Comme je l'expliquais l'un des intérêts de Twitter c'est de pouvoir interpeller les marques, les individus c'est certainement le réseau social le plus "populaire" dans le sens où l'on peut interpeller n'importe qui. Démonstration :

Comme vous pouvez le voir l'intéressé a fini par répondre à ma première demande, on va essayer d'avoir une réponse pour la suite mais concrètement il n'y aura pas de nouveau ZTE prévu pour Firefox OS à l'heure actuelle en France, à l'origine ce modèle étant pourtant prévu sur notre territoire. Vous noterez aussi pour ceux qui me suivent sur Twitter, bon allez je vous la refais pour les anciens, FOLLOW MOI SUR TWITTER, @cyrborne, JE TE L'ORDONNE, enfin pas trop non plus, vous savez qu'il n'est pas trop bon de me suivre ça dure pas longtemps, qu'il est nécessaire de faire preuve d'agressivité pour une question qui avait déjà été posée beaucoup plus poliment par d'autres personnes et moi-même. Une incitation en quelques sortes pour être agressif et violent, j'en prends note.

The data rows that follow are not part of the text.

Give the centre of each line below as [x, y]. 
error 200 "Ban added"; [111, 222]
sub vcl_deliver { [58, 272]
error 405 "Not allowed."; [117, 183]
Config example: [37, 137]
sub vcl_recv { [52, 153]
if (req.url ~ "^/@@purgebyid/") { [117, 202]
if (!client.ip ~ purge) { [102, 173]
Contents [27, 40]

Si maintenant on regarde la situation des téléphones portables Firefox OS c'est catastrophique, j'évoquais dans un dernier billet le "pixi 3" d'Alcatel, il n'est vendu que sous Android. Il faudra donc faire preuve de débrouille pour trouver un modèle ailleurs et certainement en dehors de l'union Européenne, dire que Firefox OS est mort en France et peut être ailleurs est un pas que je ne franchis pas tout de suite, mais qu'on risque de franchir bientôt tous ensembles.

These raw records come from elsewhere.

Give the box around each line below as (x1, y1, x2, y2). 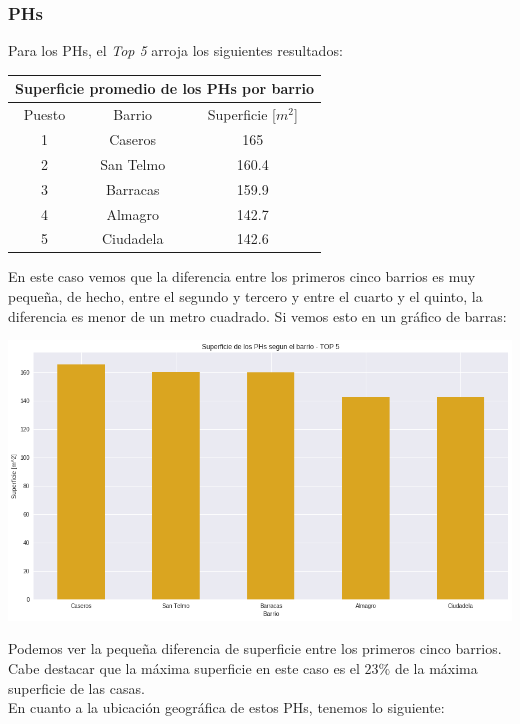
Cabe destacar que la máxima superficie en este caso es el (8, 658, 360, 679)
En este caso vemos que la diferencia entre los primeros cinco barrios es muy (8, 266, 476, 287)
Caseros (109, 129, 157, 149)
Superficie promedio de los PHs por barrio (15, 78, 315, 99)
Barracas (105, 178, 160, 199)
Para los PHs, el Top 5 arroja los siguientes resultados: (8, 40, 343, 61)
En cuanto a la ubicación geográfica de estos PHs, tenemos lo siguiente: (8, 697, 445, 718)
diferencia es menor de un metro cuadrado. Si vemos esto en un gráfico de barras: (8, 305, 507, 326)
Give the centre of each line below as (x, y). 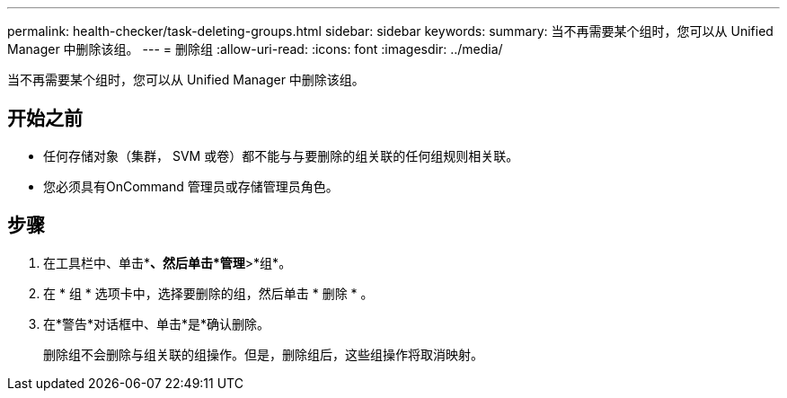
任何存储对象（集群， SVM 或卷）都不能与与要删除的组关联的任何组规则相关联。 (281, 155)
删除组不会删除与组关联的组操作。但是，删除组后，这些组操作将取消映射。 (263, 354)
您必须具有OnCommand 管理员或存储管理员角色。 (191, 186)
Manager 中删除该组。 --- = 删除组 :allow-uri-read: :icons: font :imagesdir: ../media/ (255, 49)
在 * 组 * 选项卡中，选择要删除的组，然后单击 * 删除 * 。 (208, 293)
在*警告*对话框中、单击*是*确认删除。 (157, 323)

Portons peut être nos regards ailleurs, on commence à voir du Ubuntu Touch en entrée de gamme à 169 € et là on est bien loin des 50 € payés à l'époque pour l'OPEN C qu'on a intérêt à faire perdurer le plus longtemps possible. Il est réellement temps que Mozilla change radicalement sa façon de concevoir les choses, ne plus viser le partenariat avec les fabricants qui ne fonctionne pas mais bien de se lancer dans des roms compatibles avec le plus grand nombre de téléphone comme le fait cyanogenmod ou Linux pour les ordis. Continuer dans la même direction c'est plus que foncer dans le mur, c'est indescriptible.